The report came just as we received notice that a further 10 Bahá’í women were sentenced to a combined 90 years of prison, convicted of charges including propaganda against the Islamic Republic and participation in deviant educational activities contrary to Islamic Sharia law. These activities were related to organising English language, painting, music and yoga classes, as well as nature trips for Iranian and Afghan children and teenagers.

Activities similar to those I help facilitate every week in my local neighbourhood.

Hearing that the persecution of my Bahá’í brothers and sisters is intensifying makes me even more aware of the privilege I have living in Australia. Had my parents not fled when they did, it could very well have been them sitting in a dank cell in Evin prison, one of the country’s most notorious jails where so many Bahá’ís and other political prisoners serve out their sentence.

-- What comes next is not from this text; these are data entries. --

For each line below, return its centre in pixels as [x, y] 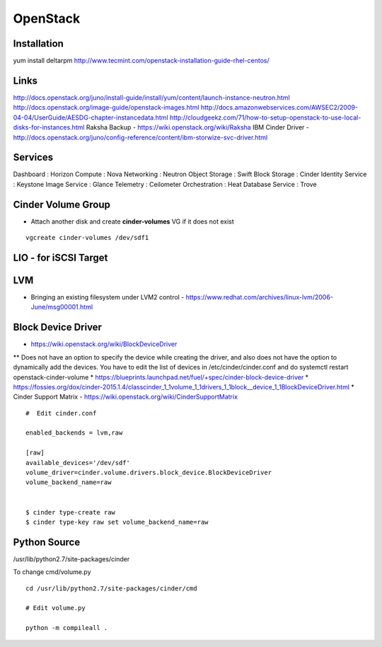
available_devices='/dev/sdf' [78, 463]
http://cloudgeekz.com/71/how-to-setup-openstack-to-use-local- [265, 118]
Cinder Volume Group [62, 204]
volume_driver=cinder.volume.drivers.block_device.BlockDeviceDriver [149, 473]
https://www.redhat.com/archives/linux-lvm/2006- [260, 297]
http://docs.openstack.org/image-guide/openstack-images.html [106, 108]
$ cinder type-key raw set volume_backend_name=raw [117, 522]
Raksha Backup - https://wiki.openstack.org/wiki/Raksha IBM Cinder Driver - [198, 127]
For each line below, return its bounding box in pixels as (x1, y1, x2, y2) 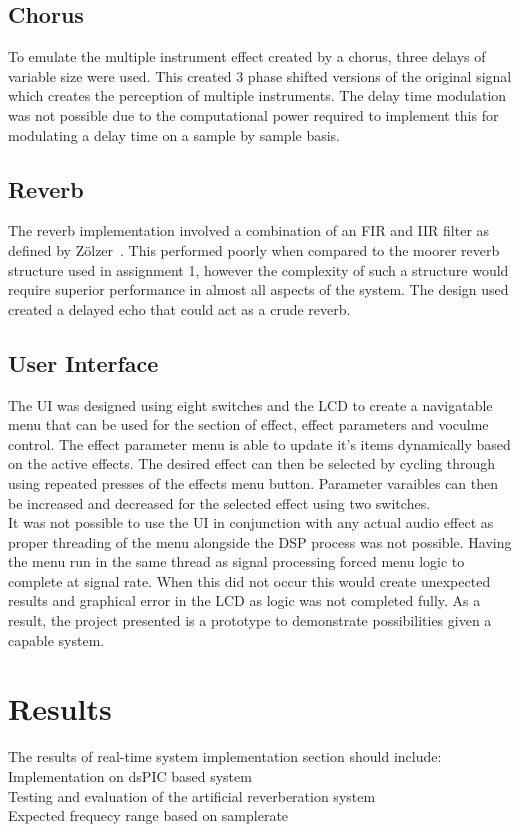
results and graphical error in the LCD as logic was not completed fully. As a (8, 590, 481, 611)
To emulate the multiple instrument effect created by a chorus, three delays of (8, 46, 486, 67)
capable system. (8, 629, 105, 650)
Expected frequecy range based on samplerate (8, 805, 289, 826)
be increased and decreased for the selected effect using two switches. (8, 492, 431, 513)
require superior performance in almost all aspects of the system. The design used (8, 279, 509, 300)
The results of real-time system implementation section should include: (8, 746, 442, 767)
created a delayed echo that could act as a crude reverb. (8, 298, 351, 319)
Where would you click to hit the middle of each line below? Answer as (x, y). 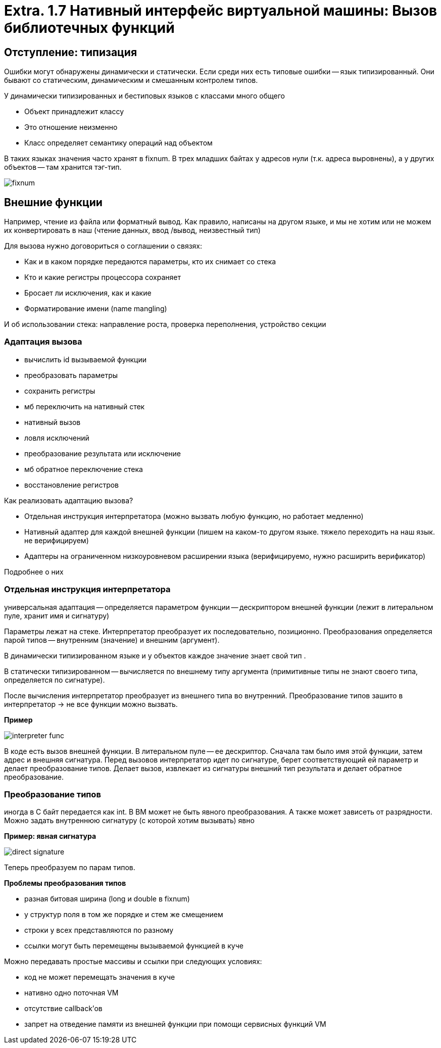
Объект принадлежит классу (74, 112)
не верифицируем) (57, 540)
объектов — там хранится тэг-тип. (63, 167)
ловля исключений (57, 438)
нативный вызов (53, 422)
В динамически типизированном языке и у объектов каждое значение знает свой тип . (155, 655)
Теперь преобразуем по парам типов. (70, 868)
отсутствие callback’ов (63, 1009)

It has been more than two years now since the death of Mahsa Amini. But Iran’s human rights violations are perpetual and the systematic targeting of women only intensifies. According to a joint statement released last month by 18 UN experts, it also seems the authorities are increasingly targeting Bahá’í women through arrests, summoning for interrogation, enforced disappearance, raids and limitations on their freedoms. But these women deserve to gather in cities, villages and towns, regardless of what they believe or their backgrounds, and without being persecuted.

It’s at these moments in particular that I feel it is all the more important to use what little power I have to give a voice to those who do not have one. As Nobel prizewinning author Toni Morrison wrote: “When you get these jobs that you have been so brilliantly trained for, just remember that your real job is that if you are free, you need to free somebody else. If you have some power, then your job is to empower somebody else.”

These women, and so many others, have been imprisoned in my parents’ homeland for acts I carry out daily in my wish to contribute to something better. If that liberty has been taken from them, the least I can do is move forward in their stead and inspire others to do the same.